結果、SJS(スティーブ・ジョンソシンドローム)←Google先生が教えてくれるよ
名前だけはカッコイイんだな、名前だけは。
でも、稀な疾患なの。で、結構怖い疾患なの。背中の皮が剥けたと聞き、真っ先に思いついたSJS。やっぱりね、嫌だって言っている人を無理に説得するとこうなるのよね…上手くいかないの。

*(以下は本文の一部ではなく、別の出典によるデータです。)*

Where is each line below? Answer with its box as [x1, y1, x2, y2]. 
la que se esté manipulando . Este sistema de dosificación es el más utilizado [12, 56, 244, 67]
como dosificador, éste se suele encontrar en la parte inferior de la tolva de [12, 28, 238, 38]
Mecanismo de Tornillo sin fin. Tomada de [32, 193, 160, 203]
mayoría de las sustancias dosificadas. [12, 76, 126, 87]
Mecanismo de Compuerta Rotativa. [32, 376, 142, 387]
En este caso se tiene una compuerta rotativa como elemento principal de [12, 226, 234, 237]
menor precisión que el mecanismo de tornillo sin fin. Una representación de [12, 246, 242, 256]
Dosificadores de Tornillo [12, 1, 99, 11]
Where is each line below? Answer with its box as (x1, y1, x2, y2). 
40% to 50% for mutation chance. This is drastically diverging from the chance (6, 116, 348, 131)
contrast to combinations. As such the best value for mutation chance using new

肝臓と腎臓の採血データも、うえっと思うほど上がっていた。
父はもう、抗ガン剤治療は出来ない。
他の薬はダメなんですか?とか薬の量を減らしたらとか質問したらしい。先生も無理だと言ったと。
父と電話で話した。
お姉ちゃん、治療が出来なくなるって事はこれからお父さんはどういう風になっていくんだ?動けるうちに色々やりたいからその辺をお姉ちゃんの経験値でいいから教えてくれないか。

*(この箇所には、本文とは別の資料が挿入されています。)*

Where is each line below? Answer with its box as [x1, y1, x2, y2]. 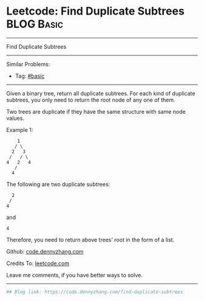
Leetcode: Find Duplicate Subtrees [6, 4, 185, 18]
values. [6, 114, 24, 122]
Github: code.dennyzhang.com [6, 247, 84, 255]
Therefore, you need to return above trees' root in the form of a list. [6, 236, 175, 243]
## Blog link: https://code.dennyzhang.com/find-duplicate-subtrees [6, 289, 183, 295]
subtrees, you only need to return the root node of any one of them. [6, 96, 175, 103]
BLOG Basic [6, 17, 64, 31]
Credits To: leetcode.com [6, 260, 70, 267]

そうだねー、オペをしてから1年経つ頃に再発してくるんじゃないかな。だから、10月くらいまでにやれる事はやった方が良いと思うよ。それから1ヶ月くらいで腹水が溜まり始めると思うから、お腹の痛みが強くなったら病院で鎮痛剤のコントロールを考えてもらったらいいよ。孫には会えるから、それは大丈夫。楽しみにしてようね。
ありがとうな。やっぱり笑はきちんと話してくれる。お父さん、笑を信頼してるから。ありがとうな。
この時に初めて質問した。
私があの時に検査を受けろっていったことで検査をして今、こうなってること…良かったと思うか?って。
当たり前じゃないか、だから色々考えられるんだろう。そんな事考えなくていいんだから、ありがとうな。
私の言っている事を聞いていた夫は、電話を切ると
おまえ、辛いなら泣いていいんだぞ。
と一言だけ言って別の部屋に行った。
泣けなかった。
心の中で私の予想が外れますように、それだけを思ってた。
父の死が現実味を一気に帯びた。
泣きたいのに泣けない自分、父の質問に冷静に答える自分…もう、全てが嫌だった。
看護師じゃなかったら何もわからなくてお母さんと一緒に、泣けたのに。
私は看護師である前に娘なのに
ずっとずっとずっとそう思っていた。